2. La place résiduelle laissée au Parlement

M. Jean ARTHUIS a estimé, lors de son audition devant votre commission, que la discussion du projet de budget au Parlement était " un exercice extrêmement confortable pour le gouvernement : c'est du pilotage automatique ".

Pourtant, entre la présentation du projet de loi de finances, à la mi-septembre, et son adoption définitive, à la fin décembre, se passent plus de trois mois au cours desquels la situation des finances publiques peut évoluer de façon importante.

a) L'arbitrage sur les dépenses : une prérogative exclusive du gouvernement

Le rôle du Parlement dans l'élaboration du volet dépenses des projets de loi de finances est confronté à un paradoxe fort : la représentation nationale est historiquement et constitutionnellement amenée à autoriser le plafond des dépenses de l'Etat, mais ne joue aucun rôle dans la détermination de ces plafonds. Son vote revêt un caractère purement formel alors qu'il est le fondement de la démocratie. Au demeurant, la Constitution de 1958 a limité le pouvoir budgétaire des Assemblées, son article 40 notamment leur interdisant d'introduire une disposition, non seulement qui réduirait les ressources de l'Etat ou créerait ou aggraverait ses charges, mais encore qui proposerait une nouvelle répartition de crédits entre les différents chapitres budgétaires.
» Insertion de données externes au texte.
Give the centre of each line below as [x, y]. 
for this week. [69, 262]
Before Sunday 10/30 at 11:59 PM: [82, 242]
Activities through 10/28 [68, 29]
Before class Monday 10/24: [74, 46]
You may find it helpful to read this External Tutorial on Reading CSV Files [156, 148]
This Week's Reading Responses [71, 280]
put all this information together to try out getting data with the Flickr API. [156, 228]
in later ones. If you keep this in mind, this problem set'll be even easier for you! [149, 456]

En outre, les procédures de régulation budgétaire -gel et annulation de crédits-, qui interviennent parfois quelques jours après la promulgation de la loi de finances, comme ce fut le cas en 1998, démontrent les limites de l'exercice que constitue le débat budgétaire au Parlement.
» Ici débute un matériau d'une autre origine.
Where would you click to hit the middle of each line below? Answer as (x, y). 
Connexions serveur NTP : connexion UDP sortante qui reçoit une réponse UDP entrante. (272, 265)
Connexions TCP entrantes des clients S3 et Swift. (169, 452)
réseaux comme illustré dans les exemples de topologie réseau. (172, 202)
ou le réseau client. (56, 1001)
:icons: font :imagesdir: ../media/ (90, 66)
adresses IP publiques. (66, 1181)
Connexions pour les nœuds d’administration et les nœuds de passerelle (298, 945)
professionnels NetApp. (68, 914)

b) Le Parlement trop rarement écouté

Il convient de déplorer que le gouvernement ne tire quasiment jamais profit des travaux et analyses budgétaires du Parlement pour modifier son projet, comme si les finances publiques étaient trop importantes pour être traitées par les élus du peuple.
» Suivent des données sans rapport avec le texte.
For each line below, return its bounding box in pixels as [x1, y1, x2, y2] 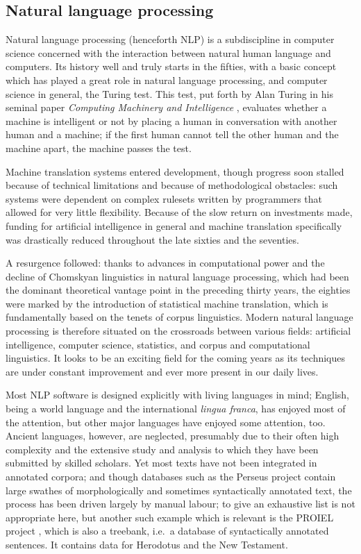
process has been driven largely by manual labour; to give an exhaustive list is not [6, 496, 355, 511]
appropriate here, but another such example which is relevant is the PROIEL [6, 510, 334, 524]
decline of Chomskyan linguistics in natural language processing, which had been [6, 269, 349, 283]
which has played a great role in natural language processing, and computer [6, 72, 328, 87]
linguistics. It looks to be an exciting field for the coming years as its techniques [6, 351, 346, 365]
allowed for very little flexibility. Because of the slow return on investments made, [6, 205, 353, 219]
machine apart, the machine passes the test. [6, 140, 192, 155]
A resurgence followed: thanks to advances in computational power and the [6, 255, 325, 270]

Ainsi le gouvernement n'a-t-il tiré aucune conclusion, sur le plan budgétaire, de la commission d'enquête du Sénat sur la gestion des personnels du ministère de l'éducation nationale. Il a au contraire décidé d'accroître ses moyens en crédits et en effectifs, alors que le nombre des élèves diminue de façon durable, et que la gestion des personnels de ce département ministériel fait apparaître de nombreux dysfonctionnements, à commencer par l'impossibilité de connaître avec précision le nombre de ses fonctionnaires.

L'examen des projets de loi de finances consiste donc essentiellement pour le Parlement à approuver les services votés, qui représentent environ 92 % des dépenses inscrites au budget de l'Etat. Sa marge de manoeuvre porte donc sur les mesures nouvelles, soit environ 8 % des crédits. Par ailleurs, le gouvernement n'accepte qu'avec parcimonie les dispositifs fiscaux proposés par les Assemblées.

c) Un débat d'orientation budgétaire encore largement formel et partiel

Ce n'est que depuis 1996 qu'un débat d'orientation budgétaire est organisé chaque année au Parlement. Cet exercice est certes intéressant, notamment parce qu'il oblige le gouvernement à déposer un rapport sur l'évolution des finances publiques en France et dans l'Union européenne, dont le contenu est, du reste, régulièrement enrichi. Mais il n'en reste pas moins lui aussi très formel, puisque le gouvernement fait une déclaration qui ne présente pas de caractère contraignant en matière de politique budgétaire.

Or, ce débat intervient au mois de juin, soit à une période où ni les principaux arbitrages budgétaires, ni les grandes décisions fiscales ne sont encore arrêtés. De plus, contrairement au souhait du Sénat, il n'implique pas les responsables des finances sociales alors qu'un débat consolidé sur l'évolution globale des finances publiques apparaît aujourd'hui indispensable.